▶ **EXERCISE REQUIREMENTS**
Print the records below word for word, but leave out the pictures.

▶ **RECORDS FOR THIS EXERCISE**
◆ ◆ ◆ ◆
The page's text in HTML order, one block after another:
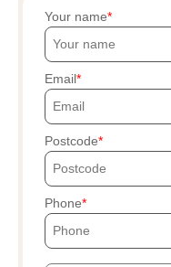
Your name
Email
Postcode
Phone
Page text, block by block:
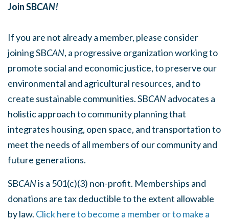
Join SBCAN!
If you are not already a member, please consider
joining SBCAN, a progressive organization working to
promote social and economic justice, to preserve our
environmental and agricultural resources, and to
create sustainable communities. SBCAN advocates a
holistic approach to community planning that
integrates housing, open space, and transportation to
meet the needs of all members of our community and
future generations.
SBCANis a 501(c)(3) non-profit. Memberships and
donations are tax deductible to the extent allowable
by law. Click here to become a member or to make a
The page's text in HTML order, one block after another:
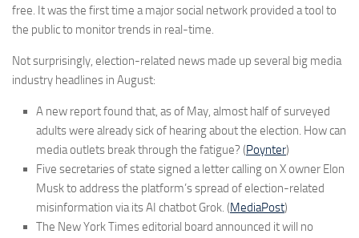
free. It was the first time a major social network provided a tool to
the public to monitor trends in real-time.
Not surprisingly, election-related news made up several big media
industry headlines in August:
A new report found that, as of May, almost half of surveyed
adults were already sick of hearing about the election. How can
media outlets break through the fatigue? (Poynter)
Five secretaries of state signed a letter calling on X owner Elon
Musk to address the platform’s spread of election-related
misinformation via its AI chatbot Grok. (MediaPost)
The New York Times editorial board announced it will no
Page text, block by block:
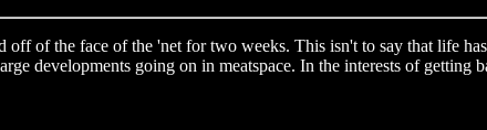
off of the face of the 'net for two weeks. This isn't to say that life
developments going on in meatspace. In the interests of
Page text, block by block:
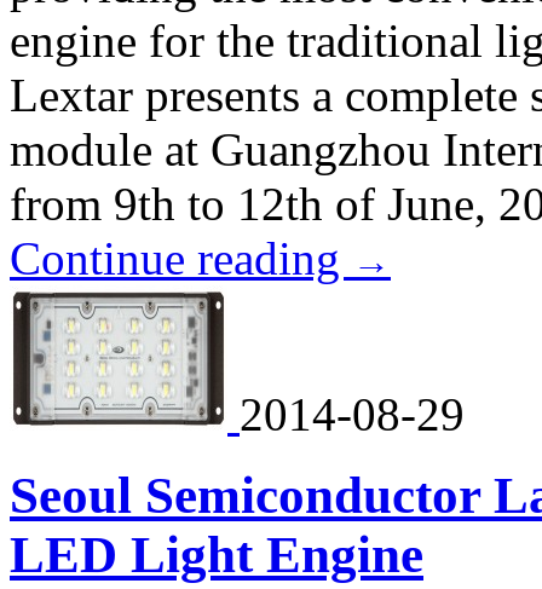
engine for the traditional
Lextar presents a
module at Guangzhou
from 9th to 12th of June,
Continue reading →
2014-08-29
Seoul Semiconductor
LED Light Engine
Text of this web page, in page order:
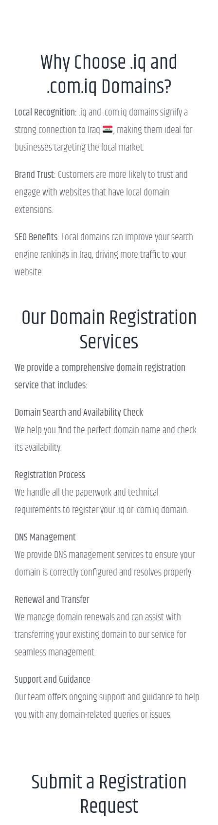
Why Choose .iq and
.com.iq Domains?
Local Recognition:.iq and .com.iq domains signify a
strong connection to Iraq
, making them ideal for
businesses targeting the local market.
Brand Trust:Customers are more likely to trust and
engage with websites that have local domain
extensions.
SEO Benefits:Local domains can improve your search
engine rankings in Iraq, driving more traffic to your
website.
Our Domain Registration
Services
We provide a comprehensive domain registration
service that includes:
Domain Search and Availability Check
We help you find the perfect domain name and check
its availability.
Registration Process
We handle all the paperwork and technical
requirements to register your .iq or .com.iq domain.
DNS Management
We provide DNS management services to ensure your
domain is correctly configured and resolves properly.
Renewal and Transfer
We manage domain renewals and can assist with
transferring your existing domain to our service for
seamless management.
Support and Guidance
Our team offers ongoing support and guidance to help
you with any domain-related queries or issues.
Submit a Registration
Request
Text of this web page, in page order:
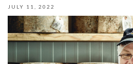
JULY 11, 2022
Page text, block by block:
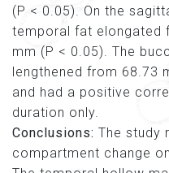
◆ ◆ ◆ ◆
▶ **OUTPUT**
The page's text in HTML order, one block after another:
Your name
Email
Postcode
Phone
Page text, block by block:
Join SBCAN!
If you are not already a member, please consider
joining SBCAN, a progressive organization working to
promote social and economic justice, to preserve our
environmental and agricultural resources, and to
create sustainable communities. SBCAN advocates a
holistic approach to community planning that
integrates housing, open space, and transportation to
meet the needs of all members of our community and
future generations.
SBCANis a 501(c)(3) non-profit. Memberships and
donations are tax deductible to the extent allowable
by law. Click here to become a member or to make a
The page's text in HTML order, one block after another:
free. It was the first time a major social network provided a tool to
the public to monitor trends in real-time.
Not surprisingly, election-related news made up several big media
industry headlines in August:
A new report found that, as of May, almost half of surveyed
adults were already sick of hearing about the election. How can
media outlets break through the fatigue? (Poynter)
Five secretaries of state signed a letter calling on X owner Elon
Musk to address the platform’s spread of election-related
misinformation via its AI chatbot Grok. (MediaPost)
The New York Times editorial board announced it will no
Page text, block by block:
off of the face of the 'net for two weeks. This isn't to say that life
developments going on in meatspace. In the interests of
Page text, block by block:
engine for the traditional
Lextar presents a
module at Guangzhou
from 9th to 12th of June,
Continue reading →
2014-08-29
Seoul Semiconductor
LED Light Engine
Text of this web page, in page order:
Why Choose .iq and
.com.iq Domains?
Local Recognition:.iq and .com.iq domains signify a
strong connection to Iraq
, making them ideal for
businesses targeting the local market.
Brand Trust:Customers are more likely to trust and
engage with websites that have local domain
extensions.
SEO Benefits:Local domains can improve your search
engine rankings in Iraq, driving more traffic to your
website.
Our Domain Registration
Services
We provide a comprehensive domain registration
service that includes:
Domain Search and Availability Check
We help you find the perfect domain name and check
its availability.
Registration Process
We handle all the paperwork and technical
requirements to register your .iq or .com.iq domain.
DNS Management
We provide DNS management services to ensure your
domain is correctly configured and resolves properly.
Renewal and Transfer
We manage domain renewals and can assist with
transferring your existing domain to our service for
seamless management.
Support and Guidance
Our team offers ongoing support and guidance to help
you with any domain-related queries or issues.
Submit a Registration
Request
Text of this web page, in page order:
JULY 11, 2022
Page text, block by block:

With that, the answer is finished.